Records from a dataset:
::::::::
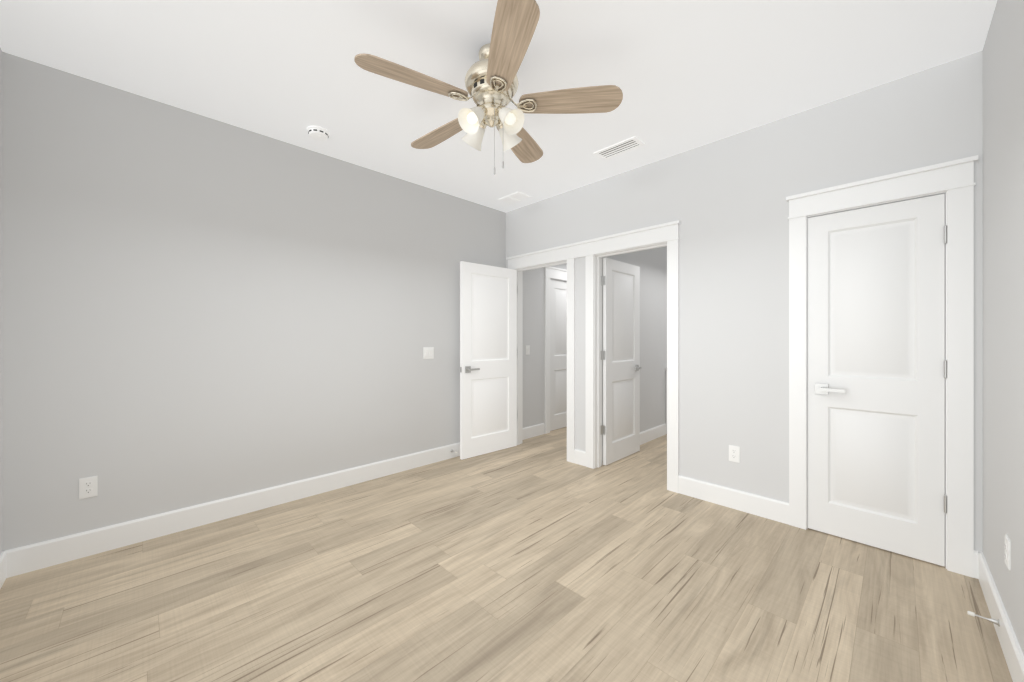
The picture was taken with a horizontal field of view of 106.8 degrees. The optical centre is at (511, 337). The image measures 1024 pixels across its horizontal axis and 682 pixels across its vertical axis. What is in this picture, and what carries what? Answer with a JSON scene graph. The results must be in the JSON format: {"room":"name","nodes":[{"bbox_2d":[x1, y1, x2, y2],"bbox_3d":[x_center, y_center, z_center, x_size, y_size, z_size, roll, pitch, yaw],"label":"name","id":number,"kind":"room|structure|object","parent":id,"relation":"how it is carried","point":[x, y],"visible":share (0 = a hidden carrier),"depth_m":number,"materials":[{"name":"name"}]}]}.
{"room":"empty bedroom","nodes":[
{"label":"empty bedroom","id":0,"kind":"room"},
{"bbox_2d":[0,48,1,553],"bbox_3d":[-2.449,-0.120,1.686,0.120,2.740,0.700,0,0,-45],"label":"wall","id":1,"kind":"structure","parent":0,"point":[0,301],"depth_m":1.95,"materials":[{"name":"grey paint"}]},
{"bbox_2d":[0,549,11,588],"bbox_3d":[-1.394,1.180,0.711,0.015,0.140,3.510,0,0,-45],"label":"baseboard","id":2,"kind":"structure","parent":1,"relation":"attached to","point":[6,556],"depth_m":1.96,"materials":[{"name":"white wood"}]},
{"bbox_2d":[2,52,566,550],"bbox_3d":[-0.412,-0.120,4.249,6.620,2.740,0.150,0,0,-45],"label":"wall","id":3,"kind":"structure","parent":0,"point":[196,308],"depth_m":2.54,"materials":[{"name":"grey paint"}]},
{"bbox_2d":[79,476,97,498],"bbox_3d":[-2.435,0.860,2.185,0.071,0.116,0.009,0,0,-45],"label":"electrical outlet","id":4,"kind":"object","parent":3,"relation":"attached to","point":[88,487],"visible":1,"depth_m":2.18,"materials":[{"name":"white plastic"}]},
{"bbox_2d":[12,442,459,576],"bbox_3d":[-1.353,1.180,3.237,3.620,0.140,0.030,0,0,-45],"label":"baseboard","id":5,"kind":"structure","parent":3,"relation":"attached to","point":[50,553],"depth_m":2.52,"materials":[{"name":"white wood"}]},
{"bbox_2d":[423,347,433,358],"bbox_3d":[-0.825,0.150,3.770,0.117,0.116,0.014,0,0,-45],"label":"light switch","id":6,"kind":"object","parent":3,"relation":"attached to","point":[428,352],"visible":1,"depth_m":3.77,"materials":[{"name":"white plastic"}]},
{"bbox_2d":[526,345,529,354],"bbox_3d":[0.201,0.150,4.739,0.071,0.116,0.014,0,0,-45],"label":"light switch","id":7,"kind":"object","parent":3,"relation":"attached to","point":[527,349],"visible":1,"depth_m":4.74,"materials":[{"name":"white plastic"}]},
{"bbox_2d":[523,423,544,439],"bbox_3d":[0.228,1.180,4.764,0.535,0.140,0.015,0,0,-45],"label":"baseboard","id":8,"kind":"structure","parent":3,"relation":"attached to","point":[539,429],"depth_m":4.80,"materials":[{"name":"white wood"}]},
{"bbox_2d":[544,266,566,433],"bbox_3d":[0.725,0.154,5.346,0.978,2.192,0.186,0,0,-45],"label":"door frame","id":9,"kind":"structure","parent":3,"relation":"attached to","point":[555,273],"depth_m":5.00,"materials":[{"name":"white wood"}]},
{"bbox_2d":[550,279,566,430],"bbox_3d":[0.745,0.230,5.327,0.756,2.025,0.143,0,0,-45],"label":"hall door","id":10,"kind":"structure","parent":3,"relation":"in","point":[558,354],"depth_m":5.20,"materials":[{"name":"white wood"}]},
{"bbox_2d":[0,0,996,212],"bbox_3d":[0.919,-1.540,2.985,6.740,0.100,3.820,0,0,-45],"label":"ceiling","id":11,"kind":"structure","parent":0,"point":[684,75],"depth_m":2.06,"materials":[{"name":"white paint"}]},
{"bbox_2d":[307,126,329,140],"bbox_3d":[-1.395,-1.466,2.739,0.144,0.048,0.144,0,0,-45],"label":"smoke detector","id":12,"kind":"object","parent":11,"relation":"attached to","point":[318,133],"visible":0.98,"depth_m":2.70,"materials":[{"name":"white plastic"}]},
{"bbox_2d":[354,0,622,174],"bbox_3d":[-0.051,-1.157,1.983,1.229,0.665,1.283,0,0,5],"label":"fan","id":13,"kind":"object","parent":11,"relation":"hanging from","point":[491,82],"visible":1,"depth_m":1.89,"materials":[{"name":"brown wood"}]},
{"bbox_2d":[498,192,530,203],"bbox_3d":[0.028,-1.486,4.045,0.200,0.008,0.300,0,0,-45],"label":"ceiling vent","id":14,"kind":"object","parent":11,"relation":"in","point":[516,197],"visible":1,"depth_m":4.04,"materials":[{"name":"white plastic"}]},
{"bbox_2d":[593,136,645,160],"bbox_3d":[0.841,-1.486,2.992,0.170,0.008,0.360,0,0,-45],"label":"ceiling vent","id":15,"kind":"object","parent":11,"relation":"in","point":[622,147],"visible":1,"depth_m":2.98,"materials":[{"name":"white plastic"}]},
{"bbox_2d":[0,427,1012,681],"bbox_3d":[0.919,1.300,2.985,6.740,0.100,3.820,0,0,-45],"label":"floor","id":16,"kind":"structure","parent":0,"point":[538,559],"depth_m":1.84,"materials":[{"name":"brown wood"}]},
{"bbox_2d":[665,368,666,433],"bbox_3d":[2.551,0.820,5.089,1.020,0.860,0.565,0,0,-45],"label":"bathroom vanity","id":17,"kind":"object","parent":16,"relation":"on","point":[666,399],"visible":0.06,"depth_m":4.94,"materials":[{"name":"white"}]},
{"bbox_2d":[602,246,666,445],"bbox_3d":[1.759,-0.120,4.796,2.760,2.740,0.120,0,0,-45],"label":"wall","id":18,"kind":"structure","parent":0,"point":[651,264],"depth_m":4.68,"materials":[{"name":"grey paint"}]},
{"bbox_2d":[602,423,665,460],"bbox_3d":[1.407,1.180,4.355,1.640,0.140,0.015,0,0,-45],"label":"baseboard","id":19,"kind":"structure","parent":18,"relation":"attached to","point":[648,435],"depth_m":4.65,"materials":[{"name":"white wood"}]},
{"bbox_2d":[506,51,982,552],"bbox_3d":[1.183,-0.120,3.329,0.120,2.740,3.700,0,0,-45],"label":"wall","id":20,"kind":"structure","parent":0,"point":[725,202],"depth_m":2.71,"materials":[{"name":"grey paint"}]},
{"bbox_2d":[460,261,516,459],"bbox_3d":[-0.240,0.230,4.138,0.756,2.025,0.143,0,0,-42],"label":"entry door","id":21,"kind":"structure","parent":20,"relation":"in","point":[488,358],"depth_m":4.10,"materials":[{"name":"white wood"}]},
{"bbox_2d":[603,258,641,464],"bbox_3d":[1.148,0.230,3.953,0.694,2.025,0.143,0,0,-45],"label":"door","id":22,"kind":"structure","parent":20,"relation":"in","point":[621,360],"depth_m":3.90,"materials":[{"name":"white wood"}]},
{"bbox_2d":[678,475,788,524],"bbox_3d":[1.603,1.180,2.808,0.015,0.140,0.732,0,0,-45],"label":"baseboard","id":23,"kind":"structure","parent":20,"relation":"attached to","point":[776,510],"depth_m":2.77,"materials":[{"name":"white wood"}]},
{"bbox_2d":[729,445,739,462],"bbox_3d":[1.629,0.850,2.786,0.009,0.116,0.071,0,0,-45],"label":"electrical outlet","id":24,"kind":"object","parent":20,"relation":"attached to","point":[734,453],"visible":1,"depth_m":2.78,"materials":[{"name":"white plastic"}]},
{"bbox_2d":[506,155,977,577],"bbox_3d":[1.234,0.220,3.278,0.141,2.060,3.344,0,0,-45],"label":"door frame","id":25,"kind":"structure","parent":20,"relation":"attached to","point":[598,355],"depth_m":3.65,"materials":[{"name":"white wood"}]},
{"bbox_2d":[808,194,944,566],"bbox_3d":[2.154,0.230,2.286,0.143,2.025,0.593,0,0,-45],"label":"closet door","id":26,"kind":"structure","parent":20,"relation":"in","point":[876,378],"depth_m":2.25,"materials":[{"name":"white wood"}]},
{"bbox_2d":[983,0,1023,654],"bbox_3d":[2.218,-0.120,1.667,6.740,2.740,0.120,0,0,-45],"label":"wall","id":27,"kind":"structure","parent":0,"point":[1003,281],"depth_m":1.57,"materials":[{"name":"grey paint"}]},
{"bbox_2d":[974,550,1023,681],"bbox_3d":[1.140,1.180,0.710,3.620,0.140,0.031,0,0,-45],"label":"baseboard","id":28,"kind":"structure","parent":27,"relation":"attached to","point":[1014,657],"depth_m":1.55,"materials":[{"name":"white wood"}]},
{"bbox_2d":[967,611,999,626],"bbox_3d":[1.979,1.175,1.596,0.027,0.028,0.085,0,0,-45],"label":"door stop","id":29,"kind":"object","parent":28,"relation":"attached to","point":[994,621],"visible":1,"depth_m":1.59,"materials":[{"name":"silver metal"}]},
{"bbox_2d":[1004,534,1010,570],"bbox_3d":[1.966,0.850,1.510,0.071,0.116,0.009,0,0,-45],"label":"electrical outlet","id":30,"kind":"object","parent":27,"relation":"attached to","point":[1007,546],"visible":1,"depth_m":1.49,"materials":[{"name":"white plastic"}]}
]}

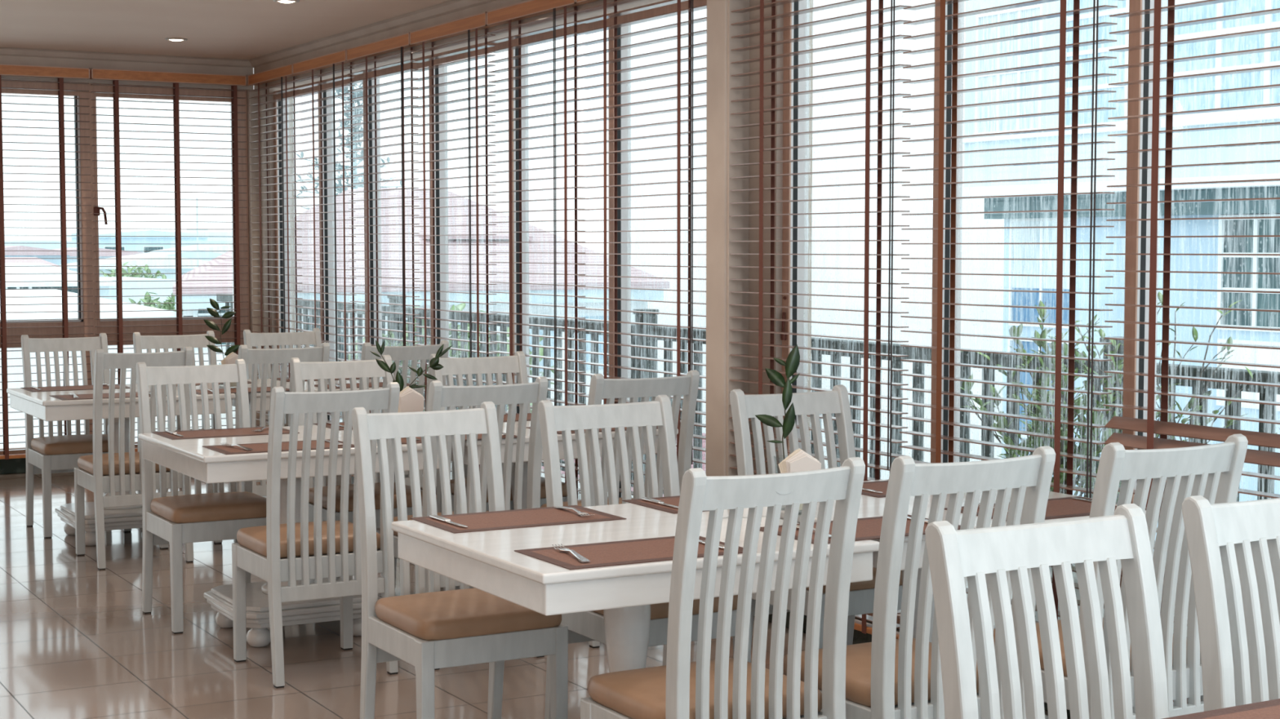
::::::::
YOUR TASK: Search the records for the string "empty", and copy every line that holds it.

SOLUTION TO THIS TASK:
{"room":"empty bedroom","nodes":[
{"label":"empty bedroom","id":0,"kind":"room"},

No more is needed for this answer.